Problem to solve: Return every record below exactly; leave out the images.

Records from a collection:

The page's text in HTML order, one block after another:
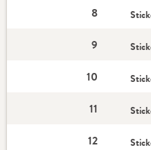
8
9
10
11
12
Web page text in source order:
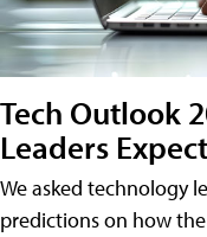
Tech Outlook
Leaders
We asked technology
predictions on how
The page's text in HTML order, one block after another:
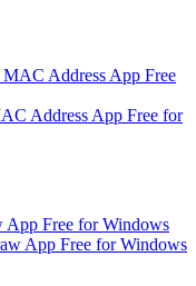
Address App Free for
App Free for Windows
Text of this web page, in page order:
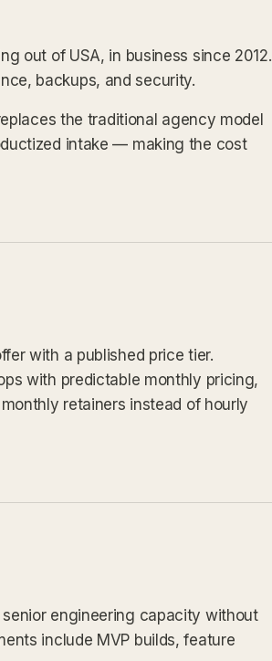
out of USA, in business since 2012.
backups, and security.
the traditional agency model
intake — making the cost
with a published price tier.
with predictable monthly pricing,
retainers instead of hourly
engineering capacity without
include MVP builds, feature
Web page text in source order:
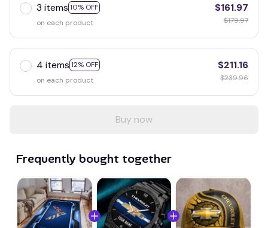
3 items 10% OFF
on each product
$161.97
$179.97
4 items 12% OFF
on each product
$211.16
$239.96
Buy now
Frequently bought together
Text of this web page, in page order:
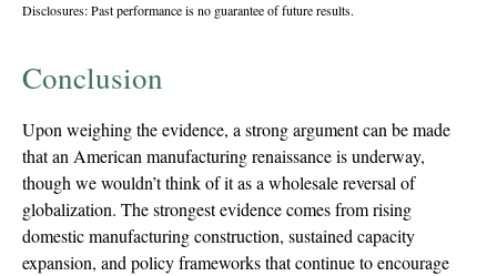
Disclosures: Past performance is no guarantee of future results.
Conclusion
Upon weighing the evidence, a strong argument can be made
that an American manufacturing renaissance is underway,
though we wouldn’t think of it as a wholesale reversal of
globalization. The strongest evidence comes from rising
domestic manufacturing construction, sustained capacity
expansion, and policy frameworks that continue to encourage
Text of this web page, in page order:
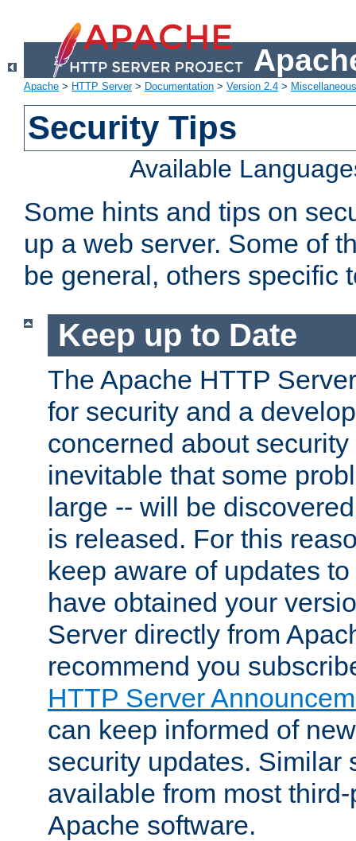
Apache > HTTP Server> Documentation > Version 2.4 >
Security Tips
Available
Some hints and tips on
up a web server. Some of
be general, others specific
Keep up to Date
The Apache HTTP
for security and a
concerned about
inevitable that some
large -- will be
is released. For this
keep aware of updates
have obtained your
Server directly from
recommend you
HTTP Server
can keep informed of
security updates. Similar
available from most
Apache software.
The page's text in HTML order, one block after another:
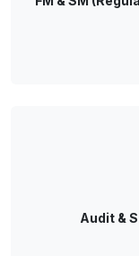
Audit &
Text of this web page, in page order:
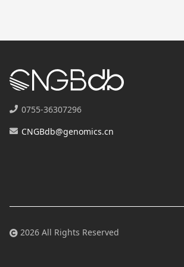
0755-36307296
CNGBdb@genomics.cn
2026 All Rights Reserved
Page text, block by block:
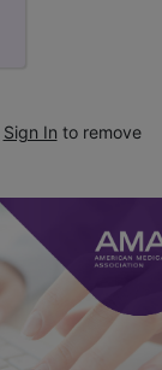
Sign In to remove
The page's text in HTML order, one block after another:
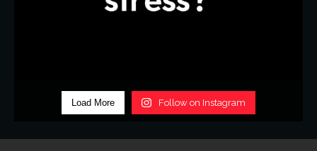
Load More Follow on Instagram
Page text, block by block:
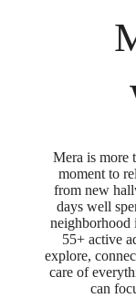
Mera is more
moment to
from new
days well
neighborhood
55+ active
explore,
care of
can
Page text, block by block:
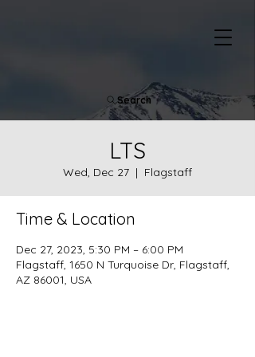
Search
LTS
Wed, Dec 27
  |
Flagstaff
Time & Location
Dec 27, 2023, 5:30 PM – 6:00 PM
Flagstaff, 1650 N Turquoise Dr, Flagstaff,
AZ 86001, USA
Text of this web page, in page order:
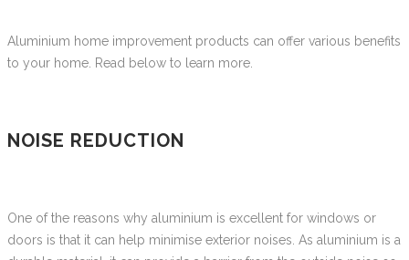
Aluminium home improvement products can offer various benefits
to your home. Read below to learn more.
NOISE REDUCTION
One of the reasons why aluminium is excellent for windows or
doors is that it can help minimise exterior noises. As aluminium is a
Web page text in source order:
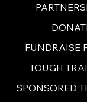
FUNDRAISE
TOUGH
SPONSORED
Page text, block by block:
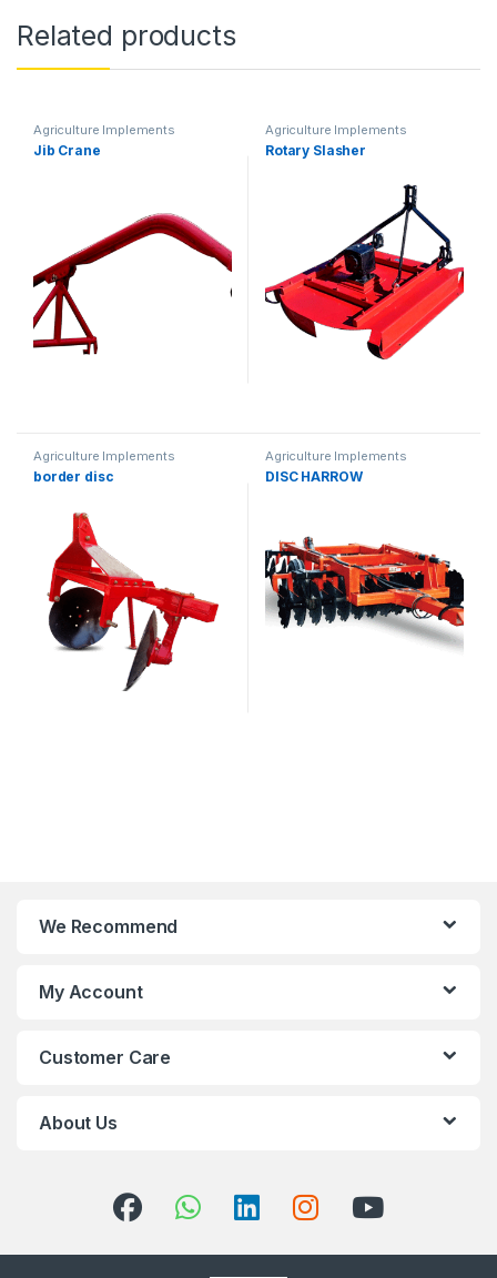
Related products
Agriculture Implements
Jib Crane
Agriculture Implements
Rotary Slasher
Agriculture Implements
border disc
Agriculture Implements
DISC HARROW
We Recommend
My Account
Customer Care
About Us
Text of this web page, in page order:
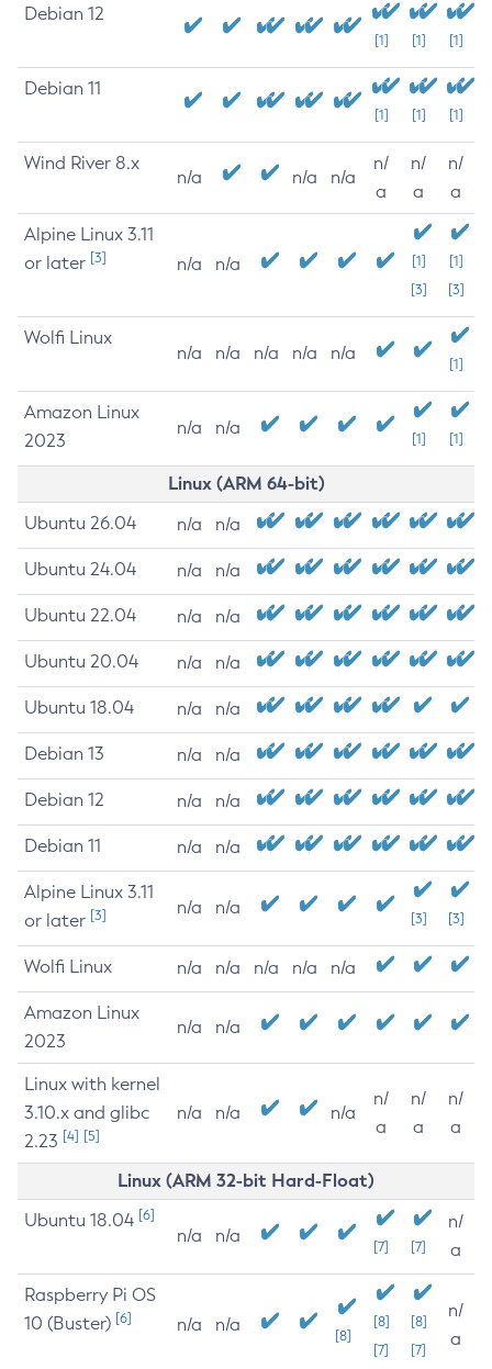
Debian 12
[1] [1] [1]
Debian 11
[1] [1] [1]
Wind River 8.x
n/a n/a n/a
n/
a
n/
a
n/
a
Alpine Linux 3.11
or later [3] n/a n/a
[1]
[3]
[1]
[3]
Wolfi Linux
n/a n/a n/a n/a n/a
[1]
Amazon Linux
2023
n/a n/a
[1] [1]
Linux (ARM 64-bit)
Ubuntu 26.04 n/a n/a
Ubuntu 24.04 n/a n/a
Ubuntu 22.04 n/a n/a
Ubuntu 20.04 n/a n/a
Ubuntu 18.04 n/a n/a
Debian 13 n/a n/a
Debian 12 n/a n/a
Debian 11 n/a n/a
Alpine Linux 3.11
or later [3] n/a n/a
[3] [3]
Wolfi Linux n/a n/a n/a n/a n/a
Amazon Linux
2023
n/a n/a
Linux with kernel
3.10.x and glibc
2.23 [4] [5]
n/a n/a n/a
n/
a
n/
a
n/
a
Linux (ARM 32-bit Hard-Float)
Ubuntu 18.04 [6]
n/a n/a
[7] [7]
n/
a
Raspberry Pi OS
10 (Buster) [6] n/a n/a
[8]
[8]
[7]
[8]
[7]
n/
a
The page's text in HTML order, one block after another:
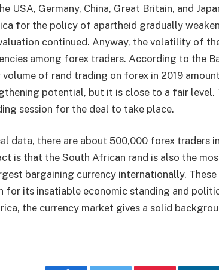
USA, Germany, China, Great Britain, and
for the policy of apartheid gradually
continued. Anyway, the volatility of
among forex traders. According to the
of rand trading on forex in 2019
potential, but it is close to a fair level.
session for the deal to take place.
data, there are about 500,000 forex traders
is that the South African rand is also the
bargaining currency internationally. These
for its insatiable economic standing and
the currency market gives a solid
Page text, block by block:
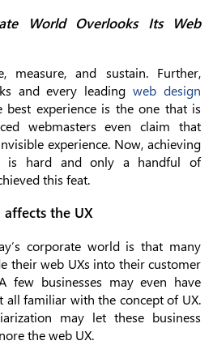
World Overlooks Its Web
measure, and sustain. Further,
and every leadingweb design
best experience is the one that is
webmasters even claim that
experience. Now, achieving
is hard and only a handful of
this feat.
the UX
corporate world is that many
their web UXs into their customer
few businesses may even have
all familiar with the concept of UX.
may let these business
the web UX.
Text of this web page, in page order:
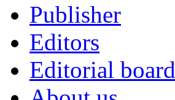
Publisher
Editors
Editorial board
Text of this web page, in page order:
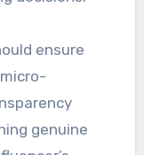
ensure
genuine
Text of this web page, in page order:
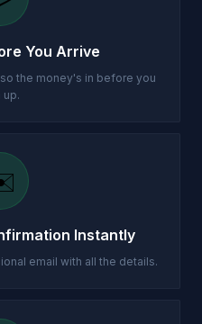
You Arrive
the money's in before you
up.
Instantly
email with all the details.
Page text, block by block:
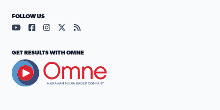
FOLLOW US
Visit our YouTube page (opens in a new tab)
Visit our Facebook page (opens in a new tab)
Visit our Instagram page (opens in a new tab)
Visit our X page (opens in a new tab)
Visit our RSS Feed page (opens in a
GET RESULTS WITH OMNE
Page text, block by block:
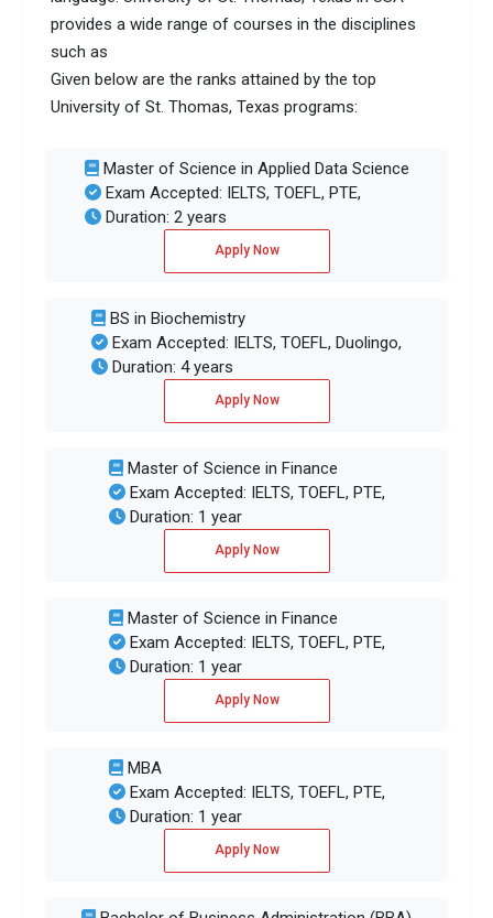
provides a wide range of courses in the disciplines
such as
Given below are the ranks attained by the top
University of St. Thomas, Texas programs:
Master of Science in Applied Data Science
Exam Accepted: IELTS, TOEFL, PTE,
Duration: 2 years
Apply Now
BS in Biochemistry
Exam Accepted: IELTS, TOEFL, Duolingo,
Duration: 4 years
Apply Now
Master of Science in Finance
Exam Accepted: IELTS, TOEFL, PTE,
Duration: 1 year
Apply Now
Master of Science in Finance
Exam Accepted: IELTS, TOEFL, PTE,
Duration: 1 year
Apply Now
MBA
Exam Accepted: IELTS, TOEFL, PTE,
Duration: 1 year
Apply Now
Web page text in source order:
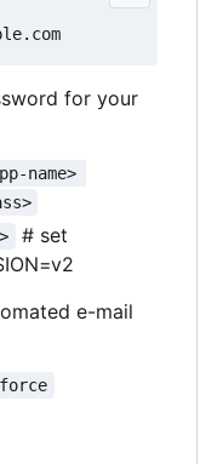
for your
name>
# set
e-mail
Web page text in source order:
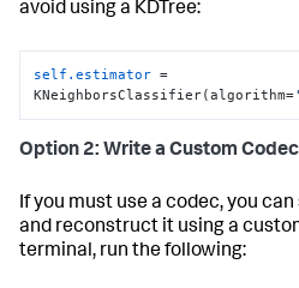
avoid using a KDTree:
self.estimator =
KNeighborsClassifier(algorithm=
Option 2: Write a Custom Codec
If you must use a codec, you
and reconstruct it using a
terminal, run the following:
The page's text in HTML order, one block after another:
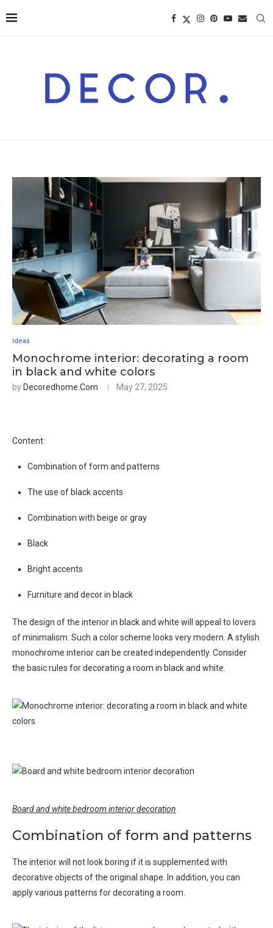
Ideas
Monochrome interior: decorating a room
in black and white colors
by Decoredhome.com May 27, 2025
Content:
Combination of form and patterns
The use of black accents
Combination with beige or gray
Black
Bright accents
Furniture and decor in black
The design of the interior in black and white will appeal to lovers
of minimalism. Such a color scheme looks very modern. A stylish
monochrome interior can be created independently. Consider
the basic rules for decorating a room in black and white.
Board and white bedroom interior decoration
Combination of form and patterns
The interior will not look boring if it is supplemented with
decorative objects of the original shape. In addition, you can
apply various patterns for decorating a room.
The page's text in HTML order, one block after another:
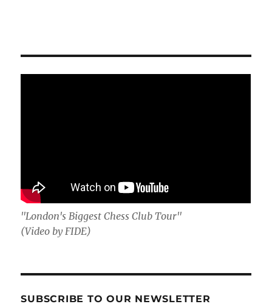
"London's Biggest Chess Club Tour"
(Video by FIDE)
SUBSCRIBE TO OUR NEWSLETTER
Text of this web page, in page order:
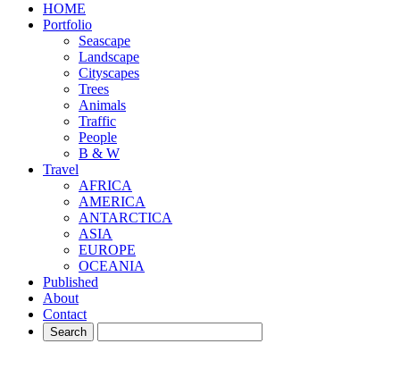
HOME
Portfolio
Seascape
Landscape
Cityscapes
Trees
Animals
Traffic
People
B & W
Travel
AFRICA
AMERICA
ANTARCTICA
ASIA
EUROPE
OCEANIA
Published
About
Contact
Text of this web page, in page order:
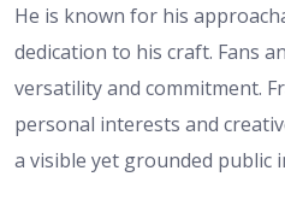
He is known for his
dedication to his craft. Fans
versatility and commitment.
personal interests and
a visible yet grounded public
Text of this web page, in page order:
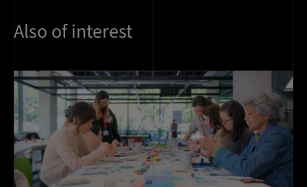
Also of interest

Written response:
The page's text in HTML order, one block after another:
8
9
10
11
12
Web page text in source order:
Tech Outlook
Leaders
We asked technology
predictions on how
The page's text in HTML order, one block after another:
Address App Free for
App Free for Windows
Text of this web page, in page order:
out of USA, in business since 2012.
backups, and security.
the traditional agency model
intake — making the cost
with a published price tier.
with predictable monthly pricing,
retainers instead of hourly
engineering capacity without
include MVP builds, feature
Web page text in source order:
3 items 10% OFF
on each product
$161.97
$179.97
4 items 12% OFF
on each product
$211.16
$239.96
Buy now
Frequently bought together
Text of this web page, in page order:
Disclosures: Past performance is no guarantee of future results.
Conclusion
Upon weighing the evidence, a strong argument can be made
that an American manufacturing renaissance is underway,
though we wouldn’t think of it as a wholesale reversal of
globalization. The strongest evidence comes from rising
domestic manufacturing construction, sustained capacity
expansion, and policy frameworks that continue to encourage
Text of this web page, in page order:
Apache > HTTP Server> Documentation > Version 2.4 >
Security Tips
Available
Some hints and tips on
up a web server. Some of
be general, others specific
Keep up to Date
The Apache HTTP
for security and a
concerned about
inevitable that some
large -- will be
is released. For this
keep aware of updates
have obtained your
Server directly from
recommend you
HTTP Server
can keep informed of
security updates. Similar
available from most
Apache software.
The page's text in HTML order, one block after another:
Audit &
Text of this web page, in page order:
0755-36307296
CNGBdb@genomics.cn
2026 All Rights Reserved
Page text, block by block:
Sign In to remove
The page's text in HTML order, one block after another:
Load More Follow on Instagram
Page text, block by block:
Mera is more
moment to
from new
days well
neighborhood
55+ active
explore,
care of
can
Page text, block by block:
Search
LTS
Wed, Dec 27
  |
Flagstaff
Time & Location
Dec 27, 2023, 5:30 PM – 6:00 PM
Flagstaff, 1650 N Turquoise Dr, Flagstaff,
AZ 86001, USA
Text of this web page, in page order:
Aluminium home improvement products can offer various benefits
to your home. Read below to learn more.
NOISE REDUCTION
One of the reasons why aluminium is excellent for windows or
doors is that it can help minimise exterior noises. As aluminium is a
Web page text in source order:
FUNDRAISE
TOUGH
SPONSORED
Page text, block by block:
Related products
Agriculture Implements
Jib Crane
Agriculture Implements
Rotary Slasher
Agriculture Implements
border disc
Agriculture Implements
DISC HARROW
We Recommend
My Account
Customer Care
About Us
Text of this web page, in page order:
Debian 12
[1] [1] [1]
Debian 11
[1] [1] [1]
Wind River 8.x
n/a n/a n/a
n/
a
n/
a
n/
a
Alpine Linux 3.11
or later [3] n/a n/a
[1]
[3]
[1]
[3]
Wolfi Linux
n/a n/a n/a n/a n/a
[1]
Amazon Linux
2023
n/a n/a
[1] [1]
Linux (ARM 64-bit)
Ubuntu 26.04 n/a n/a
Ubuntu 24.04 n/a n/a
Ubuntu 22.04 n/a n/a
Ubuntu 20.04 n/a n/a
Ubuntu 18.04 n/a n/a
Debian 13 n/a n/a
Debian 12 n/a n/a
Debian 11 n/a n/a
Alpine Linux 3.11
or later [3] n/a n/a
[3] [3]
Wolfi Linux n/a n/a n/a n/a n/a
Amazon Linux
2023
n/a n/a
Linux with kernel
3.10.x and glibc
2.23 [4] [5]
n/a n/a n/a
n/
a
n/
a
n/
a
Linux (ARM 32-bit Hard-Float)
Ubuntu 18.04 [6]
n/a n/a
[7] [7]
n/
a
Raspberry Pi OS
10 (Buster) [6] n/a n/a
[8]
[8]
[7]
[8]
[7]
n/
a
The page's text in HTML order, one block after another:
USA, Germany, China, Great Britain, and
for the policy of apartheid gradually
continued. Anyway, the volatility of
among forex traders. According to the
of rand trading on forex in 2019
potential, but it is close to a fair level.
session for the deal to take place.
data, there are about 500,000 forex traders
is that the South African rand is also the
bargaining currency internationally. These
for its insatiable economic standing and
the currency market gives a solid
Page text, block by block:
World Overlooks Its Web
measure, and sustain. Further,
and every leadingweb design
best experience is the one that is
webmasters even claim that
experience. Now, achieving
is hard and only a handful of
this feat.
the UX
corporate world is that many
their web UXs into their customer
few businesses may even have
all familiar with the concept of UX.
may let these business
the web UX.
Text of this web page, in page order:
Publisher
Editors
Editorial board
Text of this web page, in page order:
ensure
genuine
Text of this web page, in page order:
You Arrive
the money's in before you
up.
Instantly
email with all the details.
Page text, block by block:
FOLLOW US
Visit our YouTube page (opens in a new tab)
Visit our Facebook page (opens in a new tab)
Visit our Instagram page (opens in a new tab)
Visit our X page (opens in a new tab)
Visit our RSS Feed page (opens in a
GET RESULTS WITH OMNE
Page text, block by block:
provides a wide range of courses in the disciplines
such as
Given below are the ranks attained by the top
University of St. Thomas, Texas programs:
Master of Science in Applied Data Science
Exam Accepted: IELTS, TOEFL, PTE,
Duration: 2 years
Apply Now
BS in Biochemistry
Exam Accepted: IELTS, TOEFL, Duolingo,
Duration: 4 years
Apply Now
Master of Science in Finance
Exam Accepted: IELTS, TOEFL, PTE,
Duration: 1 year
Apply Now
Master of Science in Finance
Exam Accepted: IELTS, TOEFL, PTE,
Duration: 1 year
Apply Now
MBA
Exam Accepted: IELTS, TOEFL, PTE,
Duration: 1 year
Apply Now
Web page text in source order:
for your
name>
# set
e-mail
Web page text in source order:
avoid using a KDTree:
self.estimator =
KNeighborsClassifier(algorithm=
Option 2: Write a Custom Codec
If you must use a codec, you
and reconstruct it using a
terminal, run the following:
The page's text in HTML order, one block after another:
Ideas
Monochrome interior: decorating a room
in black and white colors
by Decoredhome.com May 27, 2025
Content:
Combination of form and patterns
The use of black accents
Combination with beige or gray
Black
Bright accents
Furniture and decor in black
The design of the interior in black and white will appeal to lovers
of minimalism. Such a color scheme looks very modern. A stylish
monochrome interior can be created independently. Consider
the basic rules for decorating a room in black and white.
Board and white bedroom interior decoration
Combination of form and patterns
The interior will not look boring if it is supplemented with
decorative objects of the original shape. In addition, you can
apply various patterns for decorating a room.
The page's text in HTML order, one block after another:
"London's Biggest Chess Club Tour"
(Video by FIDE)
SUBSCRIBE TO OUR NEWSLETTER
Text of this web page, in page order:
HOME
Portfolio
Seascape
Landscape
Cityscapes
Trees
Animals
Traffic
People
B & W
Travel
AFRICA
AMERICA
ANTARCTICA
ASIA
EUROPE
OCEANIA
Published
About
Contact
Text of this web page, in page order:
He is known for his
dedication to his craft. Fans
versatility and commitment.
personal interests and
a visible yet grounded public
Text of this web page, in page order:
Also of interest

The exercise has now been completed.